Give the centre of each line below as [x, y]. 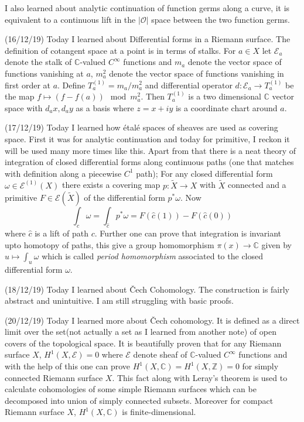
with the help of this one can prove [68, 366]
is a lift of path [62, 233]
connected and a [257, 185]
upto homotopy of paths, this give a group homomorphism [110, 244]
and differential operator [189, 85]
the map [20, 96]
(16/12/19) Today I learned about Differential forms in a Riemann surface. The [148, 39]
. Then [153, 96]
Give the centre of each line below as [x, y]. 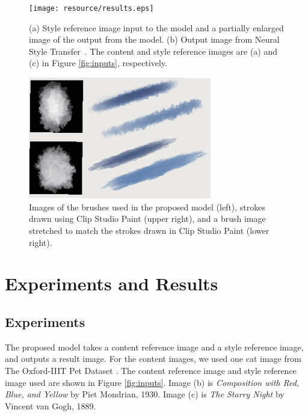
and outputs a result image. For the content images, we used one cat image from [153, 359]
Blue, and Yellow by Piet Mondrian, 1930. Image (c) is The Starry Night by [145, 394]
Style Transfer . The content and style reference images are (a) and [153, 51]
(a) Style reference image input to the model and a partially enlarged [156, 27]
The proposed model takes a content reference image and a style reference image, [154, 347]
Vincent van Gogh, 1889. [51, 405]
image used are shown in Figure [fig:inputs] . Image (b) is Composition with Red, [152, 382]
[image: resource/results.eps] [91, 8]
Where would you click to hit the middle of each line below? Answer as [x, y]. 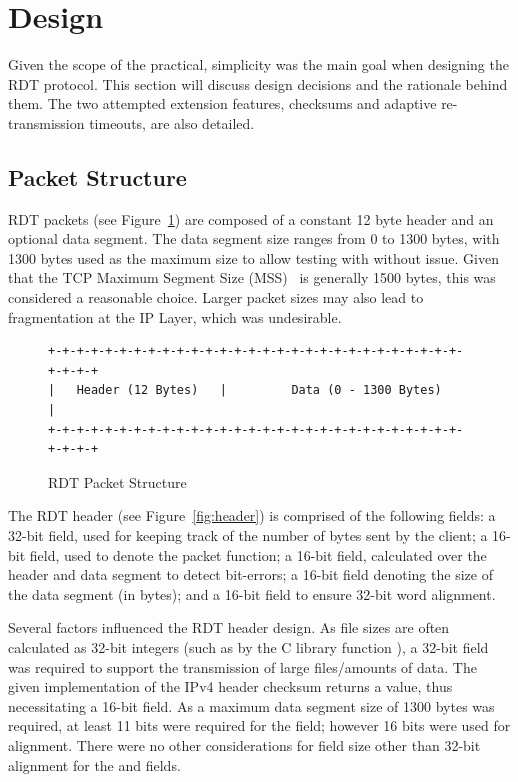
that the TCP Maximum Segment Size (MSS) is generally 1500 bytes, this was [252, 277]
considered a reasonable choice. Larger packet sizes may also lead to [216, 297]
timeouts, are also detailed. [172, 122]
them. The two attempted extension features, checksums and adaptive [222, 103]
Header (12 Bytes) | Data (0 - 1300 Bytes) [259, 390]
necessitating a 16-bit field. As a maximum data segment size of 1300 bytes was [251, 705]
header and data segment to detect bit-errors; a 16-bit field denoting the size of [250, 574]
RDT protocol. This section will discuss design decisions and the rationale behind [258, 83]
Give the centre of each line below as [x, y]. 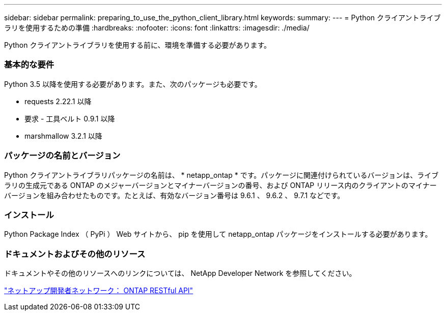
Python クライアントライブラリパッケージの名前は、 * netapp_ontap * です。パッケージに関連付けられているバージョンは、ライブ [221, 175]
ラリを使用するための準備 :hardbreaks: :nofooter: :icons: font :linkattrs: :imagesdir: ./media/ [157, 28]
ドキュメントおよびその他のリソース [75, 254]
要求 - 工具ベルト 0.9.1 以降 [70, 118]
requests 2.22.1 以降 [58, 101]
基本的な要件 [29, 65]
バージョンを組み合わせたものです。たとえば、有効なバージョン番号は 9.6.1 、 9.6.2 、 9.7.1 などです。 [174, 195]
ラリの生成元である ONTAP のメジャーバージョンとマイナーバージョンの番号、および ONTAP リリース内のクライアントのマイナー [220, 185]
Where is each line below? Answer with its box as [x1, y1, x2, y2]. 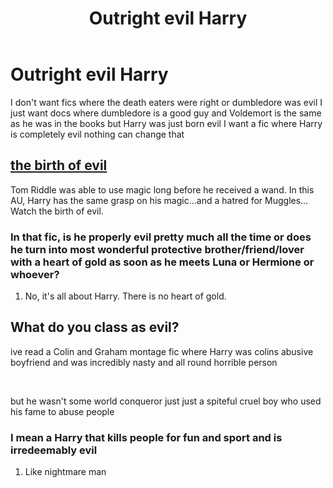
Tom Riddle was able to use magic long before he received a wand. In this [10, 183, 315, 196]
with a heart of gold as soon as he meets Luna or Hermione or [10, 255, 315, 269]
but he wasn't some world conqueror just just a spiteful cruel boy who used [10, 395, 322, 407]
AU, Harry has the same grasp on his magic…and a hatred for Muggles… [10, 194, 309, 206]
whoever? [10, 267, 60, 281]
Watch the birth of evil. [10, 205, 104, 217]
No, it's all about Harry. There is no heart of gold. [24, 290, 227, 302]
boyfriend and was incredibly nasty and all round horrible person [10, 356, 278, 368]
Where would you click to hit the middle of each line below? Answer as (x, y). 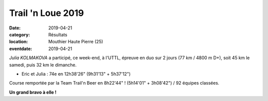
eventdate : (21, 49)
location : (19, 42)
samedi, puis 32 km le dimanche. (43, 65)
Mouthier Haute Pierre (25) (76, 42)
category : (20, 34)
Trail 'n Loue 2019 (47, 13)
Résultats (58, 34)
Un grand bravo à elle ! (33, 92)
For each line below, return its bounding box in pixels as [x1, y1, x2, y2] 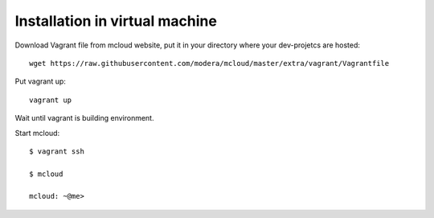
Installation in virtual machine [14, 12, 217, 30]
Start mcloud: [14, 128, 60, 138]
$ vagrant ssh [29, 146, 84, 156]
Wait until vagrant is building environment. [14, 113, 154, 123]
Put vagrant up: [14, 76, 66, 86]
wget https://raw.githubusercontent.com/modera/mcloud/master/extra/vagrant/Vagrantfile [29, 59, 390, 68]
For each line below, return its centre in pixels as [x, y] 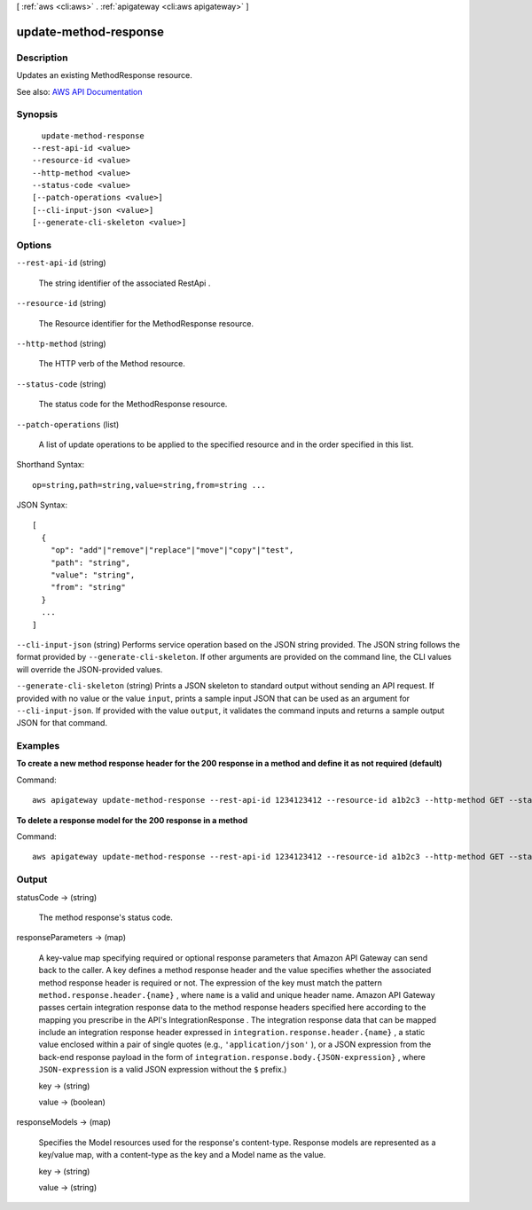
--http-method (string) [61, 343]
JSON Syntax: [42, 505]
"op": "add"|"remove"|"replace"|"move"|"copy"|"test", [172, 550]
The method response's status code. [106, 917]
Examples [38, 746]
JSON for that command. [62, 723]
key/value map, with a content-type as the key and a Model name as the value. [182, 1155]
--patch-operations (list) [68, 424]
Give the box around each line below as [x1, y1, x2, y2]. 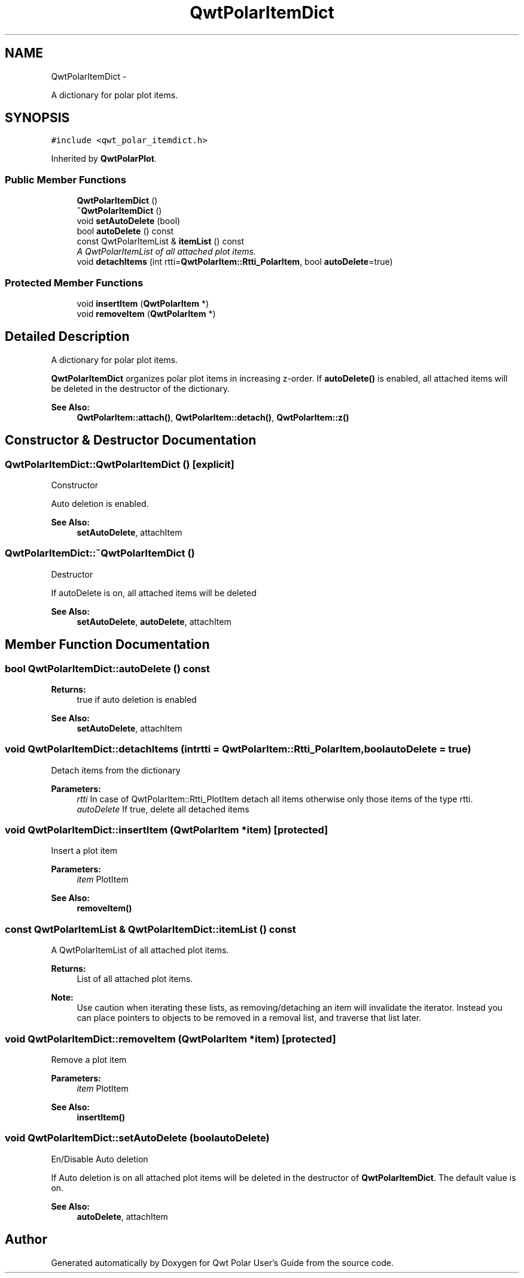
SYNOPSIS [5, 110, 70, 126]
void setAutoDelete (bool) [77, 216, 181, 226]
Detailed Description [5, 329, 130, 345]
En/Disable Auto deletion [51, 1153, 148, 1164]
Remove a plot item [51, 1054, 127, 1065]
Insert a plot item [51, 845, 117, 856]
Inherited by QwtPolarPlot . [51, 153, 157, 164]
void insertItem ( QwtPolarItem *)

→ **EXERCISE DETAILS**:
Repeat the records above exactly. No pictures go into the repeat.

→ **EXERCISE ANSWER**:
Give the centre of each line below as [x, y]. 
with the help of this one can prove [68, 366]
is a lift of path [62, 233]
connected and a [257, 185]
upto homotopy of paths, this give a group homomorphism [110, 244]
and differential operator [189, 85]
the map [20, 96]
(16/12/19) Today I learned about Differential forms in a Riemann surface. The [148, 39]
. Then [153, 96]
Give the centre of each line below as [x, y]. 
and outputs a result image. For the content images, we used one cat image from [153, 359]
Blue, and Yellow by Piet Mondrian, 1930. Image (c) is The Starry Night by [145, 394]
Style Transfer . The content and style reference images are (a) and [153, 51]
(a) Style reference image input to the model and a partially enlarged [156, 27]
The proposed model takes a content reference image and a style reference image, [154, 347]
Vincent van Gogh, 1889. [51, 405]
image used are shown in Figure [fig:inputs] . Image (b) is Composition with Red, [152, 382]
[image: resource/results.eps] [91, 8]
Where would you click to hit the middle of each line below? Answer as [x, y]. 
that the TCP Maximum Segment Size (MSS) is generally 1500 bytes, this was [252, 277]
considered a reasonable choice. Larger packet sizes may also lead to [216, 297]
timeouts, are also detailed. [172, 122]
them. The two attempted extension features, checksums and adaptive [222, 103]
Header (12 Bytes) | Data (0 - 1300 Bytes) [259, 390]
necessitating a 16-bit field. As a maximum data segment size of 1300 bytes was [251, 705]
header and data segment to detect bit-errors; a 16-bit field denoting the size of [250, 574]
RDT protocol. This section will discuss design decisions and the rationale behind [258, 83]
Give the centre of each line below as [x, y]. 
Python クライアントライブラリパッケージの名前は、 * netapp_ontap * です。パッケージに関連付けられているバージョンは、ライブ [221, 175]
ラリを使用するための準備 :hardbreaks: :nofooter: :icons: font :linkattrs: :imagesdir: ./media/ [157, 28]
ドキュメントおよびその他のリソース [75, 254]
要求 - 工具ベルト 0.9.1 以降 [70, 118]
requests 2.22.1 以降 [58, 101]
基本的な要件 [29, 65]
バージョンを組み合わせたものです。たとえば、有効なバージョン番号は 9.6.1 、 9.6.2 、 9.7.1 などです。 [174, 195]
ラリの生成元である ONTAP のメジャーバージョンとマイナーバージョンの番号、および ONTAP リリース内のクライアントのマイナー [220, 185]
Where is each line below? Answer with its box as [x1, y1, x2, y2]. 
Tom Riddle was able to use magic long before he received a wand. In this [10, 183, 315, 196]
with a heart of gold as soon as he meets Luna or Hermione or [10, 255, 315, 269]
but he wasn't some world conqueror just just a spiteful cruel boy who used [10, 395, 322, 407]
AU, Harry has the same grasp on his magic…and a hatred for Muggles… [10, 194, 309, 206]
whoever? [10, 267, 60, 281]
Watch the birth of evil. [10, 205, 104, 217]
No, it's all about Harry. There is no heart of gold. [24, 290, 227, 302]
boyfriend and was incredibly nasty and all round horrible person [10, 356, 278, 368]
Where would you click to hit the middle of each line below? Answer as (x, y). 
eventdate : (21, 49)
location : (19, 42)
samedi, puis 32 km le dimanche. (43, 65)
Mouthier Haute Pierre (25) (76, 42)
category : (20, 34)
Trail 'n Loue 2019 (47, 13)
Résultats (58, 34)
Un grand bravo à elle ! (33, 92)
For each line below, return its bounding box in pixels as [x1, y1, x2, y2] 
Installation in virtual machine [14, 12, 217, 30]
Start mcloud: [14, 128, 60, 138]
$ vagrant ssh [29, 146, 84, 156]
Wait until vagrant is building environment. [14, 113, 154, 123]
Put vagrant up: [14, 76, 66, 86]
wget https://raw.githubusercontent.com/modera/mcloud/master/extra/vagrant/Vagrantfile [29, 59, 390, 68]
For each line below, return its centre in pixels as [x, y] 
--http-method (string) [61, 343]
JSON Syntax: [42, 505]
"op": "add"|"remove"|"replace"|"move"|"copy"|"test", [172, 550]
The method response's status code. [106, 917]
Examples [38, 746]
JSON for that command. [62, 723]
key/value map, with a content-type as the key and a Model name as the value. [182, 1155]
--patch-operations (list) [68, 424]
Give the box around each line below as [x1, y1, x2, y2]. 
SYNOPSIS [5, 110, 70, 126]
void setAutoDelete (bool) [77, 216, 181, 226]
Detailed Description [5, 329, 130, 345]
En/Disable Auto deletion [51, 1153, 148, 1164]
Remove a plot item [51, 1054, 127, 1065]
Insert a plot item [51, 845, 117, 856]
Inherited by QwtPolarPlot . [51, 153, 157, 164]
void insertItem ( QwtPolarItem *)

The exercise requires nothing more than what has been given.